## PROBLEM TO WORK ON:
Starting at the line that contains "Mailroom furniture", transcribe every remaining line of the entries exactly, including the last one.

## MATERIAL SUPPLIED:
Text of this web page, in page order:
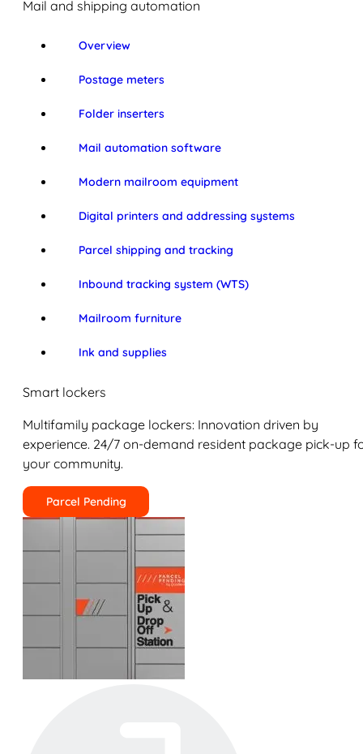
Mail and shipping automation
Overview
Postage meters
Folder inserters
Mail automation software
Modern mailroom equipment
Digital printers and addressing systems
Parcel shipping and tracking
Inbound tracking system (WTS)
Mailroom furniture
Ink and supplies
Smart lockers
Multifamily package lockers: Innovation driven by
experience. 24/7 on-demand resident package pick-up
your community.
Parcel Pending

## WORKED SOLUTION:
Mailroom furniture
Ink and supplies
Smart lockers
Multifamily package lockers: Innovation driven by
experience. 24/7 on-demand resident package pick-up
your community.
Parcel Pending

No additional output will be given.